Tahap Pembuatan Estimasi Secara Detail

ESTIMASI DETAIL SECARA UMUM

Karena kegiatan estimasi merupakan salah satu proses utama dalam sebuah proyek guna
mengetahui berapa besar dana yang harus dikeluarkan dalam sebuah proyek dan merupakan dasar
membuat sistem pembiayaan, maka kegiatan estimasi harus dibuat secara detail.

Tujuan utama pembuatan estimasi secara detail adalah untuk pengadaan pekerjaan/proyek dan
sebagai dasar untuk evaluasi dan pengendalian proyek. Pada umumnya, sebagai langkah
pengendalian dalam proyek, dilakukan perbandingan "apa yang terjadi" dengan "apa yang
seharusnya terjadi". Dalam hal ini untuk melihat kemajuan sebuah proyek akan dibandingkan antara
biaya yang telah dikeluarkan dengan rencana anggaran yang ditetapkan.

Berikut ini merupakan tahapan dalam membangun estimasi secara rinci, yaitu :

Melakukan perhitungan volume berbagai material yang akan digunakan dalam pelaksanaan
proyek.

Proses pemberian nilai, dimana pada tahap ini estimator menghitung estimasi biaya
material, tenaga kerja, subkontrak, peralatan, dan lain-lain.
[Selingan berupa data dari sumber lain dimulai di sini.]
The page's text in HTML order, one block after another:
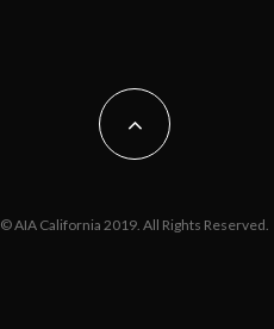
© AIA California 2019. All Rights Reserved.
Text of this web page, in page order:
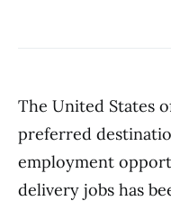
The United States
preferred
employment
delivery jobs has
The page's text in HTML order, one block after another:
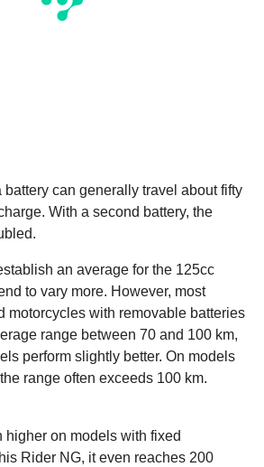
can generally travel about fifty
With a second battery, the
an average for the 125cc
to vary more. However, most
motorcycles with removable batteries
range between 70 and 100 km,
perform slightly better. On models
range often exceeds 100 km.
higher on models with fixed
Rider NG, it even reaches 200

Tahap rekapitulasi, merupakan ringkasan estimasi sesuai urutan pekerjaan, berfungsi untuk
menghitung berbagai biaya overhead seperti pajak, asuransi dan jaminan. Tahap ini
merupakan gambaran umum dari hasil estimasi.
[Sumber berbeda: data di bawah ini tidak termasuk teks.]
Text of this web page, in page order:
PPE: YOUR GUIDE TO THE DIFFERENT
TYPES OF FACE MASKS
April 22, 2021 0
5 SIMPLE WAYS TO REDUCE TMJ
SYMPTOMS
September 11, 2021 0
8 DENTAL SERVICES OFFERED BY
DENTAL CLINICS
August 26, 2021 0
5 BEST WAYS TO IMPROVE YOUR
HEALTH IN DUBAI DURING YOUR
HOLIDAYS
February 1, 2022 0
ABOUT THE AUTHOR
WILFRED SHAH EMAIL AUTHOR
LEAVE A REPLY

TAHAP-TAHAP PEMBUATAN ESTIMASI SECARA DETAIL

Tahap-tahap yang perlu dilakukan untuk membuat estimasi secara detail adalah :

Akuisisi Dokumen Kontrak

Kontraktor perlu memiliki dokumen kontrak penawaran.
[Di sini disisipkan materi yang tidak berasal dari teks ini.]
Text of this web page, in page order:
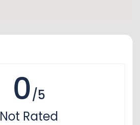
0/5
Not Rated
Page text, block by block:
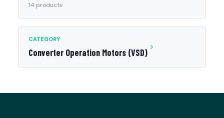
14 products
CATEGORY
Converter Operation Motors (VSD)
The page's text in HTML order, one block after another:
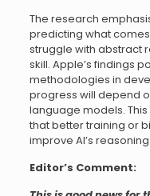
The research
predicting what
struggle with abstract
skill. Apple’s findings
methodologies in
progress will depend
language models.
that better training or
improve AI’s
Editor’s Comment:
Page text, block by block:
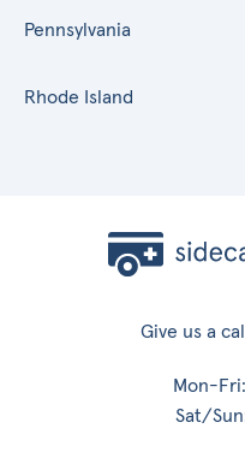
Pennsylvania
Rhode Island
Give us a
Mon-
Sat/
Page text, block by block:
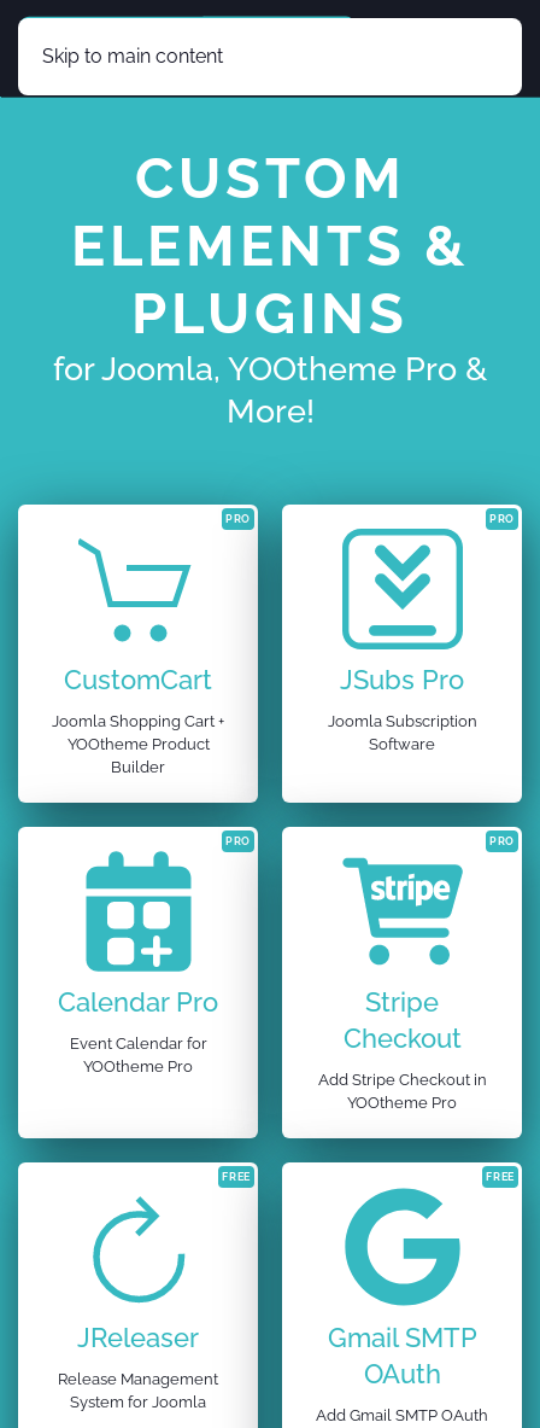
Skip to main content
CUSTOM
ELEMENTS &
PLUGINS
for Joomla, YOOtheme Pro &
More!
PRO
CustomCart
Joomla Shopping Cart +
YOOtheme Product
Builder
PRO
JSubs Pro
Joomla Subscription
Software
PRO
Calendar Pro
Event Calendar for
YOOtheme Pro
PRO
Stripe
Checkout
Add Stripe Checkout in
YOOtheme Pro
FREE
JReleaser
Release Management
System for Joomla
FREE
Gmail SMTP
OAuth
Add Gmail SMTP OAuth

Kaji Ulang Dokumen dan Keadaan Proyek

Dokumen yang ada perlu dikaji ulang untuk mengetahui tanggal penawaran, persyaratan
kesempatan yang sama untuk tenaga kerja, persyaratan standar, gaji, jadwal, alternatif, kontrak, dan
lainnya. Informasi umum mengenai proyek umumnya terdiri atas keadaan proyek, kunjungan ke
lapangan, kondisi internal (sumber daya), dan kondisi eksternal (kondisi luar yang dapat
mempengaruhi proyek).

Menghadiri Rapat Penjelasan

Rapat penjelasan merupakan kesempatan baik bagi kontraktor untuk meminta klarifikasi mengenai
hal-hal yang kurang jelas, atau alternatif - alternatif pekerjaan.
Menentukan Saat Membuat Penawaran

Keputusan untuk membuat (atau tidak) penawaran atas proyek didasarkan pada kenyataan-
kenyataan yang dikumpulkan oleh estimator, analisis resiko dan apakah proyek tersebut sesuai
dengan rencana strategis perusahaan.

Pertimbangan Strategi Penawaran

Teknik yang dipakai dalam strategi penawaran dapat terdiri atas metode konstruksi yang lebih baik,
pengetahuan atas saingan lain, pengetahuan akan kebutuhan pemilik proyek, keberhasilan dalam
proyek sejenis, dan pengalaman dalam membangun proyek berkualitas secara aman.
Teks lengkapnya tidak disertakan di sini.